00:23:49.07 And so the allele in beach mice has increased expression
00:23:52.13 of Agouti, which leads to lower activity of Mc1r and light pigment.
00:23:57.02 Corin is the third gene, and while this gene is just newly
00:24:02.04 discovered in the last few years. We don't know its exact function
00:24:05.14 but we know it interacts with Agouti, and again, increased
00:24:09.05 expression of Corin is associated with this light pigmentation
00:24:11.26 in beach mice. So these genes are interacting together
00:24:15.11 to produce light pigmentation. So what we've done in this second part
00:24:20.28 is to tell you about the genes that affect coloration and a little
00:24:25.08 bit about how changes in those genes actually cause
00:24:28.09 these differences in color patterning. And now that we have a much
00:24:32.20 more complete picture of adaptation, here's where I think things can get
00:24:36.08 really fun. So I'm going to take you now back from the lab into the
00:24:39.16 wild. And we're going to talk about how these traits may have
00:24:42.05 evolved in natural populations of beach mice. So to do this, this
00:24:46.14 involves us actually going back to the field. So here's a picture
00:24:49.15 of me and my postdoc, Vera Domingues, when we're out
00:24:53.04 on the Atlantic coast catching mice. Here's a mouse
00:24:57.07 currently being weighed. So we hang it by its tail on a little
00:25:00.09 pesola. We take measurements including their weight,
00:25:03.15 the size of their ears and feet, et cetera. And what Vera's doing here
00:25:07.20 is measuring their coat color. And what's nice about this
00:25:11.23 work in the wild is we take these measurements, we measure their
00:25:14.21 coat color, we also give them a little ear tag, and we take a little
00:25:18.05 snippet of DNA from their tail, and we release them back
00:25:21.19 in the wild. So here we have a DNA sample from each of
00:25:24.12 these mice and we have a record of their coloration.

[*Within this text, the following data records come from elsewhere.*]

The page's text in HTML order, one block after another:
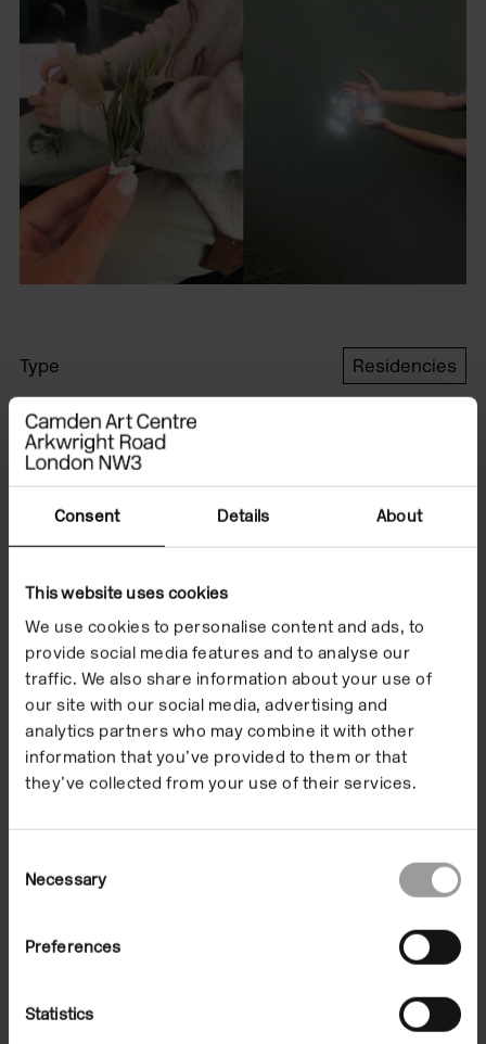
Consent Details About
This website uses cookies
We use cookies to personalise content and ads, to
provide social media features and to analyse our
traffic. We also share information about your use of
our site with our social media, advertising and
analytics partners who may combine it with other
information that you’ve provided to them or that
they’ve collected from your use of their services.
Selection
Necessary
Preferences
Statistics
Type Residencies
Format
Date
London based artist,
Renata Minoldo was
our Digital Family
Artist-in-Residence
during The Botanical
Mind online
Renata invited families to take part in four creative
activities inspired by her work and key themes in the
exhibition. Activities developed for Family Art Club
explored our connections to the natural world and
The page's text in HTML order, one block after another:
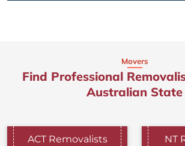
Movers
Find Professional
Australian State
ACT Removalists NT
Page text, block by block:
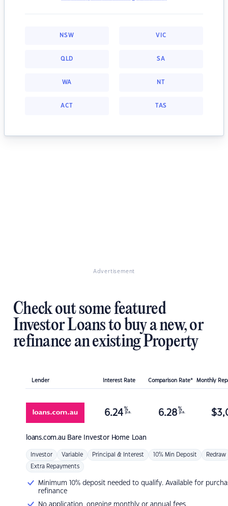
NSW VIC
QLD SA
WA NT
ACT TAS
Advertisement
Check out some featured
Investor Loans to buy a new, or
refinance an existing Property
Lender Interest Rate Comparison Rate* Monthly
loans.com.au Bare Investor Home Loan
6.24 %
p.a. 6.28 %
p.a. $
Investor Variable Principal & Interest 10% Min Deposit Redraw
Extra Repayments
Minimum 10% deposit needed to qualify. Available for
refinance
No application, ongoing monthly or annual fees.
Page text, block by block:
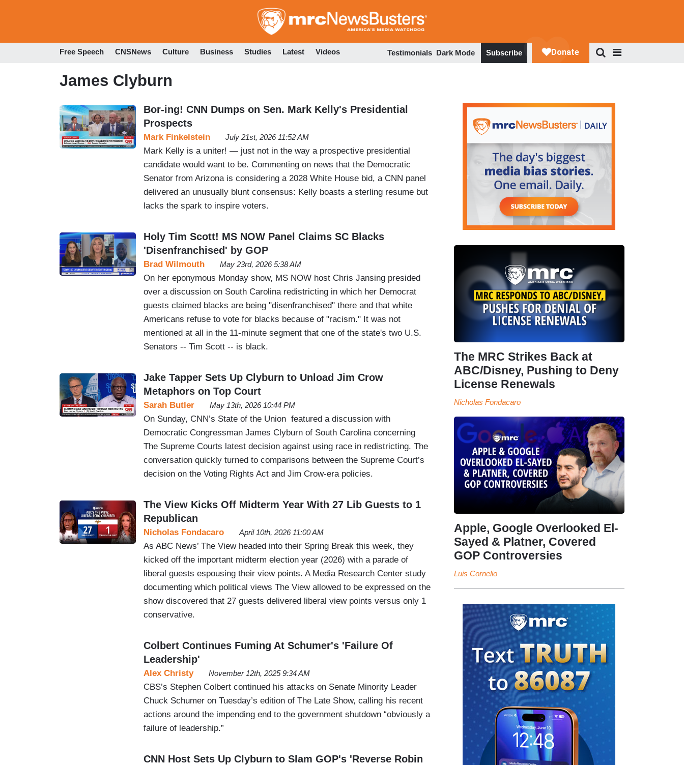
to
Free Speech CNSNews Culture Business Studies Latest Videos Testimonials Dark Mode Subscribe
James Clyburn
Bor-ing! CNN Dumps on Sen. Mark Kelly's Presidential
Prospects
Mark Finkelstein July 21st, 2026 11:52 AM
Mark Kelly is a uniter! — just not in the way a prospective presidential
candidate would want to be. Commenting on news that the Democratic
Senator from Arizona is considering a 2028 White House bid, a CNN panel
delivered an unusually blunt consensus: Kelly boasts a sterling resume but
lacks the spark to inspire voters.
Holy Tim Scott! MS NOW Panel Claims SC Blacks
'Disenfranchised' by GOP
Brad Wilmouth May 23rd, 2026 5:38 AM
On her eponymous Monday show, MS NOW host Chris Jansing presided
over a discussion on South Carolina redistricting in which her Democrat
guests claimed blacks are being "disenfranchised" there and that white
Americans refuse to vote for blacks because of "racism." It was not
mentioned at all in the 11-minute segment that one of the state's two U.S.
Senators -- Tim Scott -- is black.
Jake Tapper Sets Up Clyburn to Unload Jim Crow
Metaphors on Top Court
Sarah Butler May 13th, 2026 10:44 PM
On Sunday, CNN’s State of the Union featured a discussion with
Democratic Congressman James Clyburn of South Carolina concerning
The Supreme Courts latest decision against using race in redistricting. The
conversation quickly turned to comparisons between the Supreme Court’s
decision on the Voting Rights Act and Jim Crow-era policies.
The View Kicks Off Midterm Year With 27 Lib Guests to 1
Republican
Nicholas Fondacaro April 10th, 2026 11:00 AM
As ABC News’ The View headed into their Spring Break this week, they
kicked off the important midterm election year (2026) with a parade of
liberal guests espousing their view points. A Media Research Center study
documenting which political views The View allowed to be expressed on the
show discovered that 27 guests delivered liberal view points versus only 1
conservative.
Colbert Continues Fuming At Schumer's 'Failure Of
Leadership'
Alex Christy November 12th, 2025 9:34 AM
CBS’s Stephen Colbert continued his attacks on Senate Minority Leader
Chuck Schumer on Tuesday’s edition of The Late Show, calling his recent
actions around the impending end to the government shutdown “obviously a
failure of leadership.”
CNN Host Sets Up Clyburn to Slam GOP's 'Reverse Robin
The MRC Strikes Back at
ABC/Disney, Pushing to Deny
License Renewals
Nicholas Fondacaro
Apple, Google Overlooked El-
Sayed & Platner, Covered
GOP Controversies
Luis Cornelio
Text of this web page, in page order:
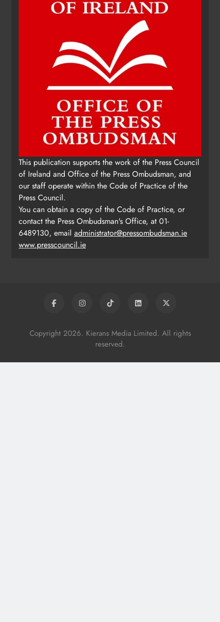
This publication supports the work of the Press Council
of Ireland and Office of the Press Ombudsman, and
our staff operate within the Code of Practice of the
Press Council.
You can obtain a copy of the Code of Practice, or
contact the Press Ombudsman's Office, at 01-
6489130, email administrator@pressombudsman.ie
www.presscouncil.ie
Copyright 2026. Kierans Media Limited. All rights
reserved.
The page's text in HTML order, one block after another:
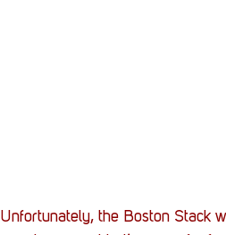
Unfortunately, the Boston Stack
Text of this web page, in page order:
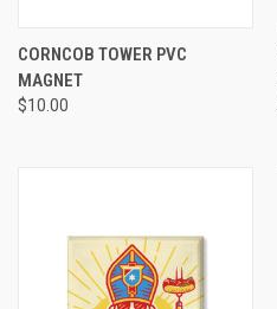
CORNCOB TOWER PVC
MAGNET
$10.00
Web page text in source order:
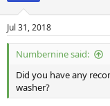
Products
Jul 31, 2018
Numbernine said:
Did you have any
washer?
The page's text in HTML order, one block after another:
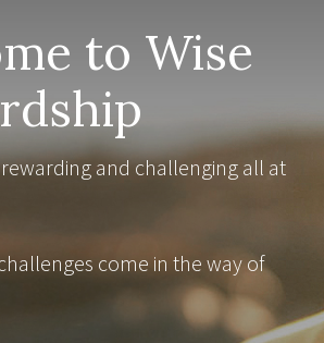
to Wise
rewarding and challenging all at
come in the way of
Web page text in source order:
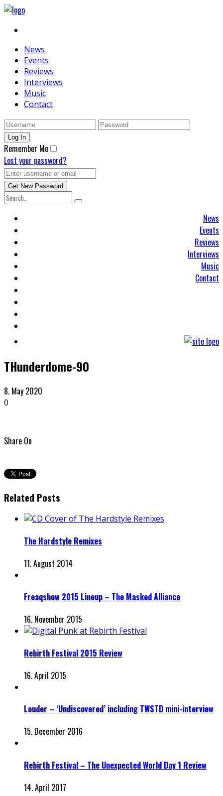
News
Events
Reviews
Interviews
Music
Contact
Remember Me
Lost your password?
News
Events
Reviews
Interviews
Music
Contact
THunderdome-90
8. May 2020
0
Share On
Related Posts
The Hardstyle Remixes
11. August 2014
Freaqshow 2015 Lineup – The Masked Alliance
16. November 2015
Rebirth Festival 2015 Review
16. April 2015
Louder – ‘Undiscovered’ including TWSTD mini-interview
15. December 2016
Rebirth Festival – The Unexpected World Day 1 Review
14. April 2017
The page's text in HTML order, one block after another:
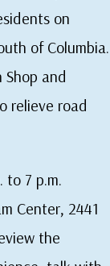
on
of Columbia.
and
relieve road
to 7 p.m.
Center, 2441
the
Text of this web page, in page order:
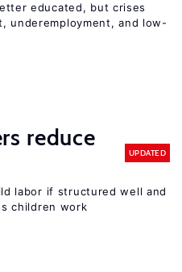
educated, but crises
underemployment, and low-
reduce
UPDATED
labor if structured well and
children work
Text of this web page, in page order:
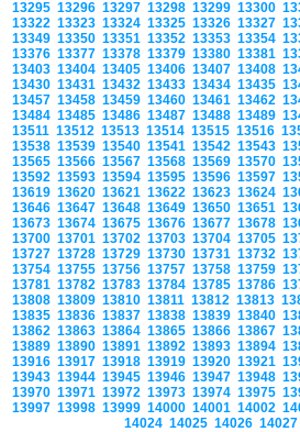
13295 13296 13297 13298 13299 13300
13322 13323 13324 13325 13326 13327
13349 13350 13351 13352 13353 13354
13376 13377 13378 13379 13380 13381
13403 13404 13405 13406 13407 13408
13430 13431 13432 13433 13434 13435
13457 13458 13459 13460 13461 13462
13484 13485 13486 13487 13488 13489
13511 13512 13513 13514 13515 13516
13538 13539 13540 13541 13542 13543
13565 13566 13567 13568 13569 13570
13592 13593 13594 13595 13596 13597
13619 13620 13621 13622 13623 13624
13646 13647 13648 13649 13650 13651
13673 13674 13675 13676 13677 13678
13700 13701 13702 13703 13704 13705
13727 13728 13729 13730 13731 13732
13754 13755 13756 13757 13758 13759
13781 13782 13783 13784 13785 13786
13808 13809 13810 13811 13812 13813
13835 13836 13837 13838 13839 13840
13862 13863 13864 13865 13866 13867
13889 13890 13891 13892 13893 13894
13916 13917 13918 13919 13920 13921
13943 13944 13945 13946 13947 13948
13970 13971 13972 13973 13974 13975
13997 13998 13999 14000 14001 14002
14024 14025 14026 14027
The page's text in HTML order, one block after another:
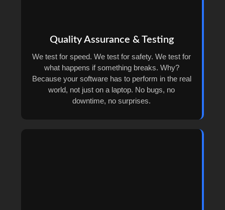
Quality Assurance & Testing
We test for speed. We test for safety. We test for
what happens if something breaks. Why?
Because your software has to perform in the real
world, not just on a laptop. No bugs, no
downtime, no surprises.
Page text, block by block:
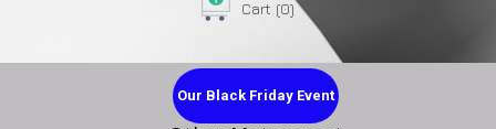
Cart (0)
Our Black Friday Event
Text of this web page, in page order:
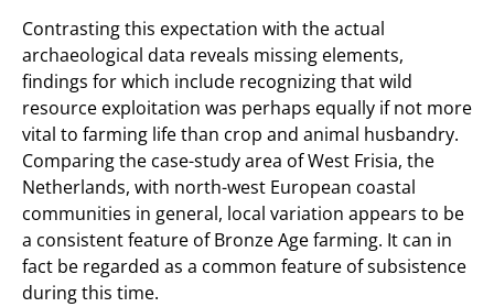
Contrasting this expectation with the actual
archaeological data reveals missing elements,
findings for which include recognizing that wild
resource exploitation was perhaps equally if not more
vital to farming life than crop and animal husbandry.
Comparing the case-study area of West Frisia, the
Netherlands, with north-west European coastal
communities in general, local variation appears to be
a consistent feature of Bronze Age farming. It can in
fact be regarded as a common feature of subsistence
during this time.
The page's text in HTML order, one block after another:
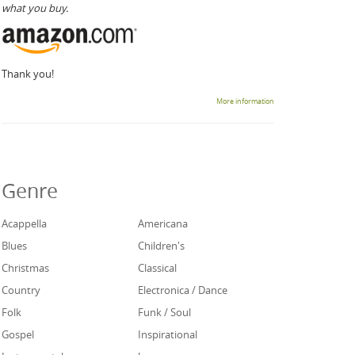
what you buy.
Thank you!
More information
Genre
Acappella
Americana
Blues
Children's
Christmas
Classical
Country
Electronica / Dance
Folk
Funk / Soul
Gospel
Inspirational
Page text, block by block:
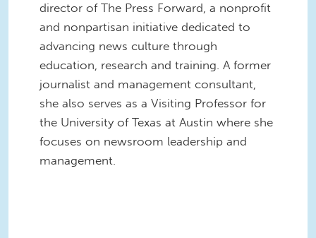
director of The Press Forward, a nonprofit
and nonpartisan initiative dedicated to
advancing news culture through
education, research and training. A former
journalist and management consultant,
she also serves as a Visiting Professor for
the University of Texas at Austin where she
focuses on newsroom leadership and
management.
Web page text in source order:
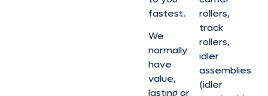
fastest.
We
normally
have
value,
lasting or
rollers,
track
rollers,
idler
assemblies
(idler
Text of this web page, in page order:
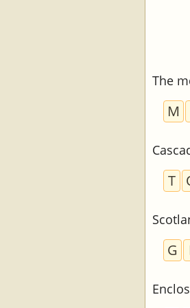
The
M
T
G
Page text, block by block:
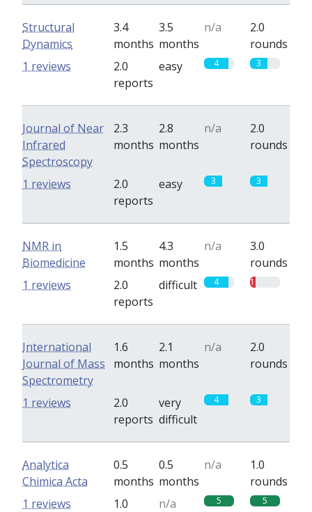
Structural
Dynamics
3.4
months
3.5
months
n/a
2.0
rounds
2.0
reports
easy 4 3
1 reviews
Journal of Near
Infrared
Spectroscopy
2.3
months
2.8
months
n/a
2.0
rounds
2.0
reports
easy 3 3
1 reviews
NMR in
Biomedicine
1.5
months
4.3
months
n/a
3.0
rounds
2.0
reports
difficult 4 1
1 reviews
International
Journal of Mass
Spectrometry
1.6
months
2.1
months
n/a
2.0
rounds
2.0
reports
very
difficult
4 3
1 reviews
Analytica
Chimica Acta
0.5
months
0.5
months
n/a
1.0
rounds
1.0
n/a 5 5
1 reviews
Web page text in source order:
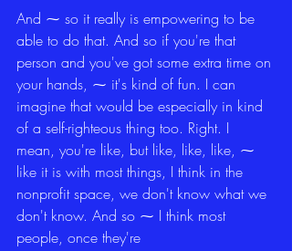
And ⁓ so it really is empowering to be
able to do that. And so if you're that
person and you've got some extra time on
your hands, ⁓ it's kind of fun. I can
imagine that would be especially in kind
of a self-righteous thing too. Right. I
mean, you're like, but like, like, like, ⁓
like it is with most things, I think in the
nonprofit space, we don't know what we
don't know. And so ⁓ I think most
people, once they're
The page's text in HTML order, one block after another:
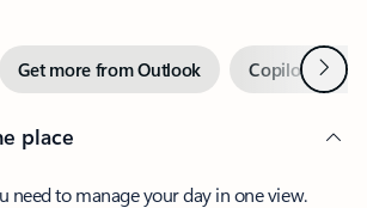
Get more from Outlook Copilot inNext
place
need to manage your day in one view.

00:25:26.24 So next what I'd like to do is tell you about what we've learned
00:25:30.02 about natural populations of these mice and how these color
00:25:33.15 differences may have evolved. So just by way of reminder,
00:25:36.29 so far what I've done is I've focused on only one of these
00:25:40.22 populations, that is population number 3, the Santa Rosa
00:25:42.29 Island beach mouse. But next what I'd like to do is tell you about
00:25:46.02 variation among these subspecies. So the five subspecies
00:25:49.26 on the Gulf coast and the three subspecies on the Atlantic coast.
00:25:53.13 So, when we go out and catch these mice and record their
00:25:58.12 color differences. We find some very striking patterns, which I'm going to
00:26:02.19 show you in the next slide. So here what I'm showing you
00:26:05.18 are cartoons that represent the different subspecies of
00:26:10.12 beach mice. So each one of these cartoons shows you the typical
00:26:14.09 color of a beach mouse from each of these populations, compared
00:26:17.07 here to a mainland mouse. So the first thing you may notice
00:26:21.19 is that all the beach mice are much lighter in color
00:26:26.00 compared to the mainland mouse. But that each of these
00:26:28.07 subspecies differs in their color pattern, and in fact,
00:26:31.23 they're so distinct that if you went for let's say spring break
00:26:35.06 down to the Gulf coast of Florida and you brought me back a
00:26:38.13 beach mouse, I would say with about 95% certainty
00:26:42.03 just by looking at the color of the beach mouse, I could tell you
00:26:44.16 what subspecies it is. But, instead if you went to Florida and you
00:26:49.09 didn't tell me if you went to the Atlantic coast or the Gulf
00:26:51.28 coast, and you just brought me back a beach mouse, I'd probably
00:26:55.08 have a 50/50 chance of knowing what subspecies it was
00:26:58.17 and that's because the mice on the Atlantic coast are very similar
00:27:02.09 to mice on the Gulf coast. So let me highlight that here.
00:27:05.26 So for example, these two subspecies, even though they're
00:27:08.29 separated by over 300 kilometers, are very similar
00:27:12.18 in their overall color pattern. And in fact, I can't tell them
00:27:16.10 apart. Likewise, these mice are very similar. And these mice
00:27:20.26 are very similar. So what this suggests is that on the Atlantic
00:27:26.02 coast and Gulf coast, the mice have convergent color patterns.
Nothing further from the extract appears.